Go topluluğunun yeni üyelerinin Windows ile çalışma olasılığının daha deneyimli Go geliştiricilerine göre daha yüksek olduğunu görülüyor. Bu, Windows tabanlı geliştirmenin yeni geliştiricilerin Go ekosistemine dahil edilmesi açısından önemli olduğunun ve ekibimizin 2024’te daha fazla odaklanmayı umduğu bir konu olduğunun bir işareti olarak da yorumlanabiliyor.

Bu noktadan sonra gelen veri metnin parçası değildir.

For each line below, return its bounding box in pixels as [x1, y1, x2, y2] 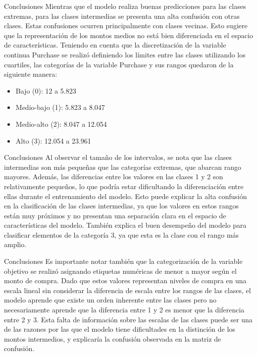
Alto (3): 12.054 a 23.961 [15, 135, 91, 146]
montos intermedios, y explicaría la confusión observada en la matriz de [4, 333, 221, 344]
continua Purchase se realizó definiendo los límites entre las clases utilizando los [4, 49, 246, 59]
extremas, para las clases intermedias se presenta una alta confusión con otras [4, 10, 240, 21]
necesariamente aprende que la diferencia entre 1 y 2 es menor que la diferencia [4, 304, 245, 315]
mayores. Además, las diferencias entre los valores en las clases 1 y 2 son [4, 171, 223, 182]
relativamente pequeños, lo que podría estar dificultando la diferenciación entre [4, 181, 244, 191]
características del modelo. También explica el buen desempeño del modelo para [4, 220, 247, 230]
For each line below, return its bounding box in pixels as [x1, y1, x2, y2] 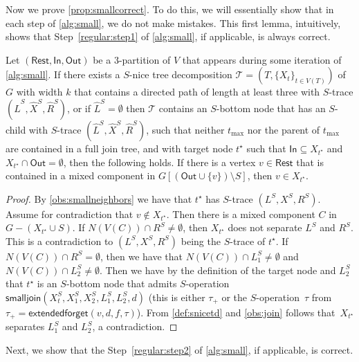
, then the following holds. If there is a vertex [63, 154, 256, 169]
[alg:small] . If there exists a [6, 67, 120, 82]
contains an [158, 100, 208, 115]
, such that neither [146, 122, 225, 136]
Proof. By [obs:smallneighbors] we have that [6, 191, 192, 206]
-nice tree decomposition [129, 67, 232, 82]
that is [296, 154, 324, 169]
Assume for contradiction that [6, 206, 134, 221]
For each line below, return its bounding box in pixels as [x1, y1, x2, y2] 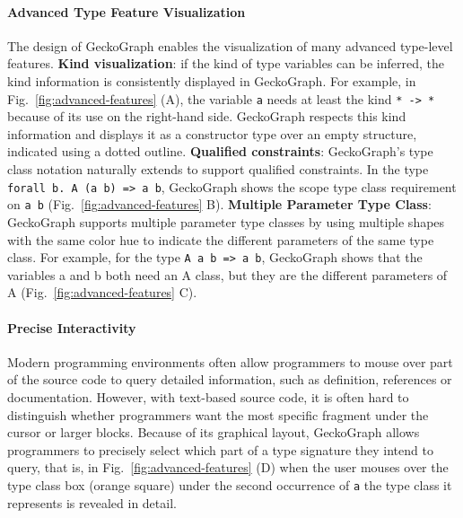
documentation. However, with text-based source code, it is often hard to [7, 387, 409, 406]
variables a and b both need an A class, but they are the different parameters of [7, 265, 448, 284]
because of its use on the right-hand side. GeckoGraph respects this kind [7, 107, 406, 126]
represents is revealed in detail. [7, 493, 177, 512]
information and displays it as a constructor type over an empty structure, [7, 124, 417, 143]
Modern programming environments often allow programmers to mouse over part [7, 352, 453, 371]
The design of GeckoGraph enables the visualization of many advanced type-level [7, 36, 453, 55]
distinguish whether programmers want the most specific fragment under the [7, 405, 429, 424]
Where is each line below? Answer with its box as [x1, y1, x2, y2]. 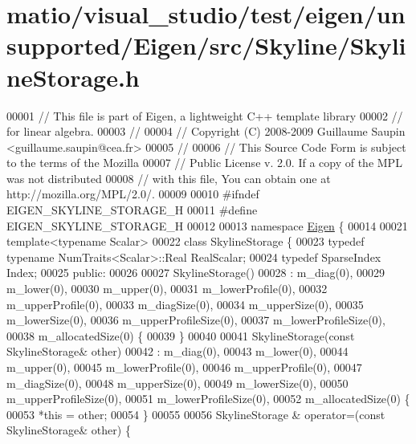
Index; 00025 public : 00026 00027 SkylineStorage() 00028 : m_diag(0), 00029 [6, 264, 385, 281]
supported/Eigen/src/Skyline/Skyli [6, 29, 406, 62]
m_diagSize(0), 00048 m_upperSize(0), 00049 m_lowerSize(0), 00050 [6, 374, 349, 391]
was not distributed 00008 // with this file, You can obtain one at [6, 169, 331, 186]
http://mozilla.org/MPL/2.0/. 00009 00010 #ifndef [6, 185, 259, 202]
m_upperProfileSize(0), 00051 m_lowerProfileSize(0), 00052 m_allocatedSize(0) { [6, 390, 410, 407]
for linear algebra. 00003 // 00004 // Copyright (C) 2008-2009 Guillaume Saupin [6, 123, 406, 140]
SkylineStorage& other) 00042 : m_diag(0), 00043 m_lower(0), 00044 [6, 343, 349, 360]
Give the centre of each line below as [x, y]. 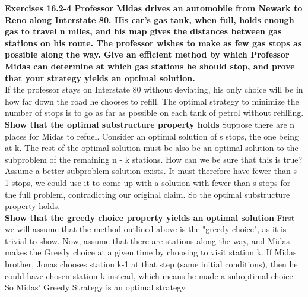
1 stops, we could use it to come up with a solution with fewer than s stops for [148, 182]
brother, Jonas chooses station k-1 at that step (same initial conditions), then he [151, 264]
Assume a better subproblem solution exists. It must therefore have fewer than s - [154, 171]
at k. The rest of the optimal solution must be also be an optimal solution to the [152, 148]
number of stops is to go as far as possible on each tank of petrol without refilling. [154, 113]
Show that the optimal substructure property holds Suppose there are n [150, 124]
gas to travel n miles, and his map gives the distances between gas [143, 31]
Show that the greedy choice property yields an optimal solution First [150, 217]
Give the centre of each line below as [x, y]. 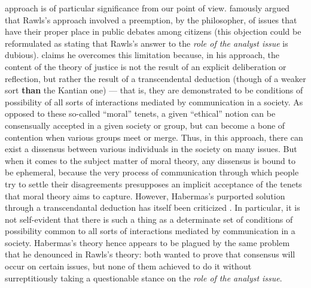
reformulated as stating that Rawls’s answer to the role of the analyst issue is [147, 43]
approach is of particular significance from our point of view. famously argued [147, 8]
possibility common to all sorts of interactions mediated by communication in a [150, 231]
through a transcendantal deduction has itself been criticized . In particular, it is [153, 207]
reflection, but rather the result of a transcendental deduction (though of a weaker [155, 78]
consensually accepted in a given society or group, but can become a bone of [145, 125]
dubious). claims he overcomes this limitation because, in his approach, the [142, 55]
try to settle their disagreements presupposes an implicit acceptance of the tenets [153, 184]
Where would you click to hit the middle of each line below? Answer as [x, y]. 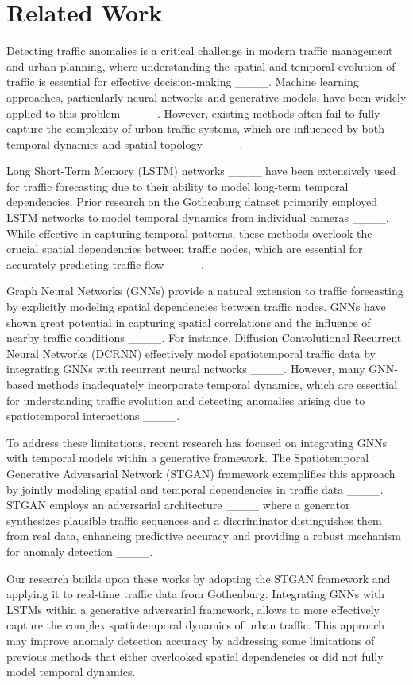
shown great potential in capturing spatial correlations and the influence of [189, 322]
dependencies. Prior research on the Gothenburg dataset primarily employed [192, 202]
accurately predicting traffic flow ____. [106, 264]
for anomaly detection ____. [80, 551]
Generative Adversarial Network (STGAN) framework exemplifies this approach [201, 473]
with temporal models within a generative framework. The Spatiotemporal [188, 458]
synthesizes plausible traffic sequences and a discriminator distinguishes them [194, 520]
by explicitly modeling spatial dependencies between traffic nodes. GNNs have [196, 307]
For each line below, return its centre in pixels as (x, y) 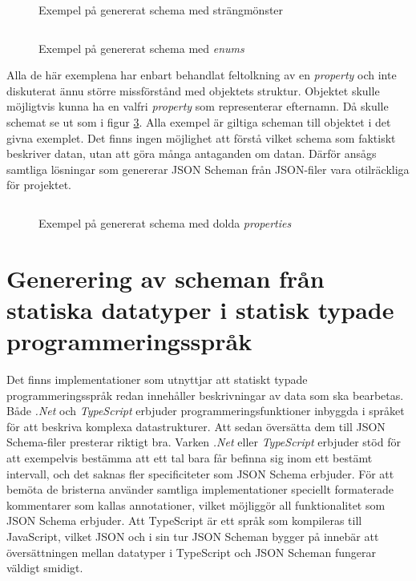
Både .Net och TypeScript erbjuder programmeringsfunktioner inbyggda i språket (206, 411)
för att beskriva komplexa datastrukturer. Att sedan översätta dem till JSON (196, 426)
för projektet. (39, 185)
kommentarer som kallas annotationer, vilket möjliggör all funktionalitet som (196, 504)
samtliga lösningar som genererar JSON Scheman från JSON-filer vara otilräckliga (208, 169)
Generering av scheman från (166, 278)
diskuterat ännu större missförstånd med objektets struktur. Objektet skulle (193, 90)
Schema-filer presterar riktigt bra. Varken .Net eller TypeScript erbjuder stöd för (204, 442)
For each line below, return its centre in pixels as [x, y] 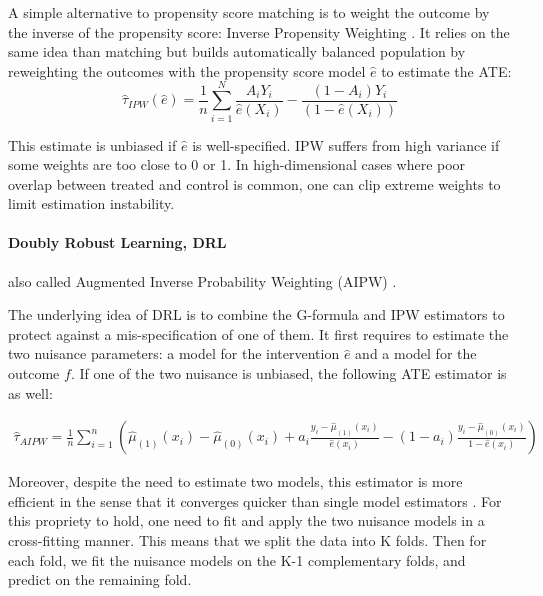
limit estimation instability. [91, 203]
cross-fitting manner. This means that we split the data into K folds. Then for [247, 540]
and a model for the [416, 353]
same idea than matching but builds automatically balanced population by [237, 51]
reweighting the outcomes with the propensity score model [187, 70]
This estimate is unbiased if [92, 144]
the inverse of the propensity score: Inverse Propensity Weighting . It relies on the [259, 31]
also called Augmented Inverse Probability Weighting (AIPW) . [202, 280]
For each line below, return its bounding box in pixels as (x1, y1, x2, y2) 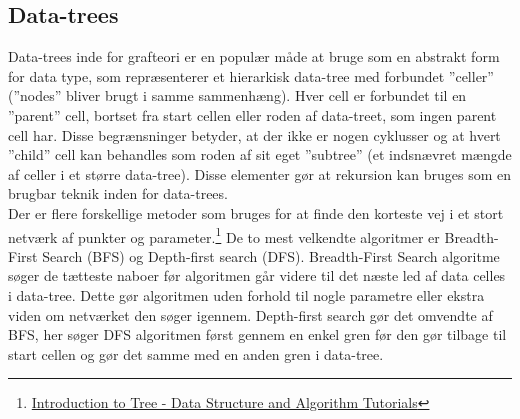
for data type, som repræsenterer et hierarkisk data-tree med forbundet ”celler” (8, 65, 494, 86)
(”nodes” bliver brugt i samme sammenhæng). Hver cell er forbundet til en (8, 85, 467, 106)
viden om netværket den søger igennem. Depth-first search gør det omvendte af (8, 304, 493, 325)
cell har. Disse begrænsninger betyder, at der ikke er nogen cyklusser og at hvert (8, 124, 501, 145)
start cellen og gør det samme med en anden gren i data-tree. (8, 343, 384, 364)
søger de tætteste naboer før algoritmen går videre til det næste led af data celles (8, 265, 506, 286)
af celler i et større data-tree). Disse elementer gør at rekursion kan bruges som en (8, 163, 511, 184)
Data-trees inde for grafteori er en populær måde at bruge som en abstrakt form (8, 46, 500, 67)
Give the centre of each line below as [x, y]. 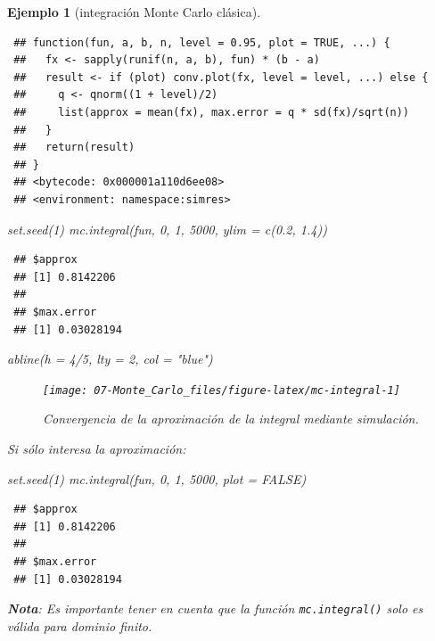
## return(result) [74, 148]
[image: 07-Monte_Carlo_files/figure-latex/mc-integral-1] [222, 390]
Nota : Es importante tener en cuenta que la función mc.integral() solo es [215, 608]
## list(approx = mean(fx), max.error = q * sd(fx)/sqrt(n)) [212, 112]
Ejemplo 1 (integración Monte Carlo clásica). [134, 12]
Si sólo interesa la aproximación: [97, 448]
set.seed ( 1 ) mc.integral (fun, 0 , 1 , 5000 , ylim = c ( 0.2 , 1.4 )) [167, 229]
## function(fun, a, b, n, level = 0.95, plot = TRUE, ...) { [202, 42]
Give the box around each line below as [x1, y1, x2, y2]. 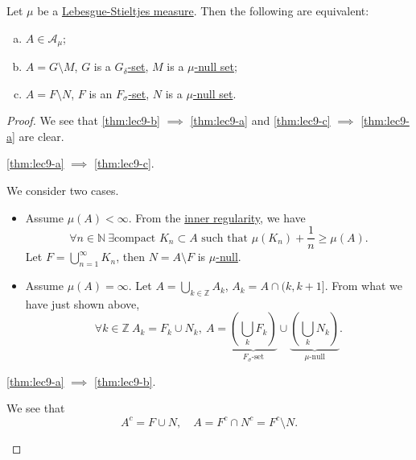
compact [113, 232, 156, 244]
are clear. [19, 127, 64, 144]
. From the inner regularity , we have [128, 209, 306, 226]
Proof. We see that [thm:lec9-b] [6, 112, 160, 129]
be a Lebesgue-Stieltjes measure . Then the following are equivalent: [37, 2, 369, 19]
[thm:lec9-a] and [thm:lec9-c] [190, 112, 331, 129]
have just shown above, [25, 295, 140, 312]
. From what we [324, 277, 403, 294]
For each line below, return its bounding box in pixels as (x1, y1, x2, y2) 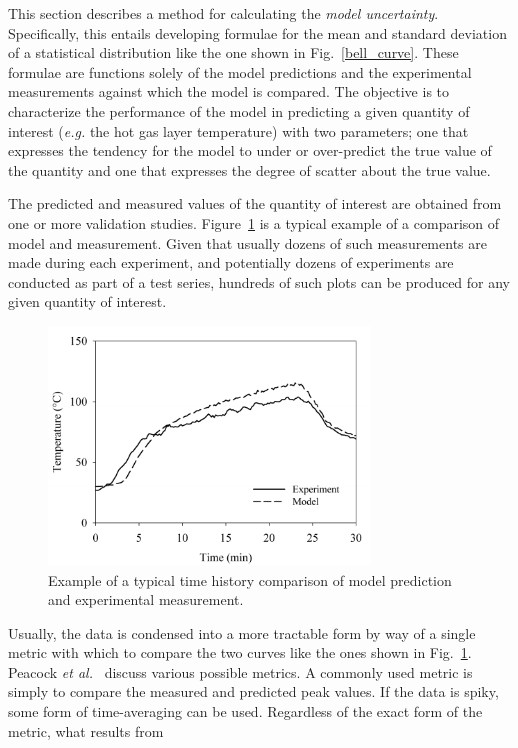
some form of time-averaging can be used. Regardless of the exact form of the (8, 701, 483, 722)
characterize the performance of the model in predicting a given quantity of (8, 100, 470, 121)
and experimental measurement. (48, 589, 244, 610)
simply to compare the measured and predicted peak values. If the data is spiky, (8, 681, 499, 702)
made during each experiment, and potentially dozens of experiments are (8, 252, 454, 273)
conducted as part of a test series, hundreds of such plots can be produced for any (8, 271, 511, 292)
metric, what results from (8, 720, 164, 741)
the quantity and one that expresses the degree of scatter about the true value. (8, 159, 491, 180)

Katılımcılar ağırlıklı olarak Linux dağıtımlarına odaklanmaya devam ediyor. Bulut geliştirme ve konteynerleştirilmiş iş yükleri için Go’nun yaygınlığı göz önüne alındığında, bu şaşırtıcı değil ancak yine de önemli bir onay.
Kuruluşun büyüklüğü veya deneyim düzeyi gibi faktörlere dayalı olarak çok az anlamlı farklılık bulundu; aslında, acemi Go geliştiricilerinin Windows üzerinde geliştirme yapma olasılıkları daha yüksek gibi görünse de, %92’si hala Linux sistemlerine dağıtım yapıyor.
Belki de bu dökümden elde edilen en ilginç bulgu, daha deneyimli Go geliştiricilerinin daha geniş bir sistem yelpazesine (en önemlisi WebAssembly ve IoT) dağıtım yaptıklarını söylemesi. Ayrıca hem IoT hem de WebAssembly’nin son yıllarda istikrarlı bir şekilde arttığı ve her birinin 2021’de %3’ten 2023’te sırasıyla %6 ve %5’e yükseldiğini gözlemlendi.
Bilgi işlem mimarisi manzarası son birkaç yılda değişti ve bunun Go geliştiricilerinin birlikte çalıştıklarını söyledikleri mevcut mimarilere de yansıdığını görülüyor. x86 uyumlu sistemler hâlâ geliştirme çalışmalarının çoğunluğunu (%89) oluştururken, ARM64 de artık katılımcıların çoğunluğu (%56) tarafından kullanılıyor.
Bu benimsemenin kısmen Apple Silicon tarafından yönlendirildiği görülüyor; macOS geliştiricilerinin artık x86 tabanlı mimariler yerine ARM64 için geliştirdiklerini söyleme olasılıkları daha yüksek (%76’ya karşı %71). Ancak ARM64’ün benimsenmesine neden olan tek faktör Apple donanımı değil: macOS üzerinde hiç geliştirme yapmayan katılımcıların %29’u hâlâ ARM64 için geliştirdiklerini söylüyor.
Go Geliştirici Anketi’ne yanıt verenler arasında en yaygın kod düzenleyicileri VS Code (%44) ve GoLand (%31) olmaya devam ediyor. Bu oranların her ikisi de 2023’ün ilk yarısına göre hafif bir düşüş gösterdi (sırasıyla %46 ve %33), ancak bu anketin hata payı dahilinde kalıyor.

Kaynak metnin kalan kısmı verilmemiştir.